[Data records]
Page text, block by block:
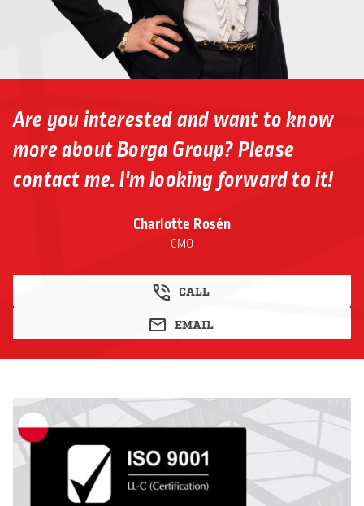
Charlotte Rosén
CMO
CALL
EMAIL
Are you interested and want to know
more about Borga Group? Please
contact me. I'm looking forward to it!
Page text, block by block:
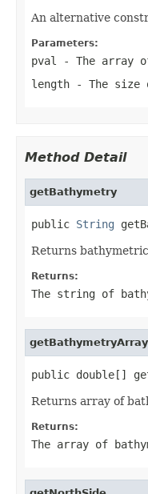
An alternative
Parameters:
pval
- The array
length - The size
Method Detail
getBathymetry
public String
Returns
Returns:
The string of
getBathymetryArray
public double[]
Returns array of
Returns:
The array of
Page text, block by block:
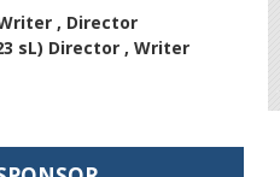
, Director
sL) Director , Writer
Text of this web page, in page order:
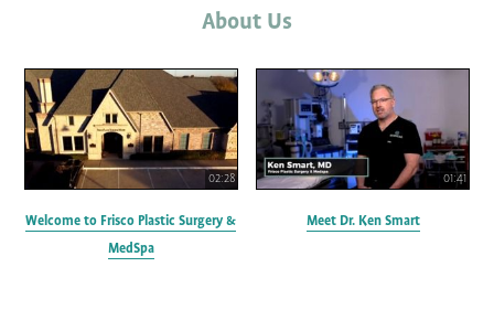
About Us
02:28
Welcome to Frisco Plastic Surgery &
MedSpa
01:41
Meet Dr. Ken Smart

PROBLEM REQUIREMENTS » An exact copy of every entry above is needed, with the pictures left out.

EXERCISE RESPONSE »
Page text, block by block:
Charlotte Rosén
CMO
CALL
EMAIL
Are you interested and want to know
more about Borga Group? Please
contact me. I'm looking forward to it!
Page text, block by block:
An alternative
Parameters:
pval
- The array
length - The size
Method Detail
getBathymetry
public String
Returns
Returns:
The string of
getBathymetryArray
public double[]
Returns array of
Returns:
The array of
Page text, block by block:
, Director
sL) Director , Writer
Text of this web page, in page order:
About Us
02:28
Welcome to Frisco Plastic Surgery &
MedSpa
01:41
Meet Dr. Ken Smart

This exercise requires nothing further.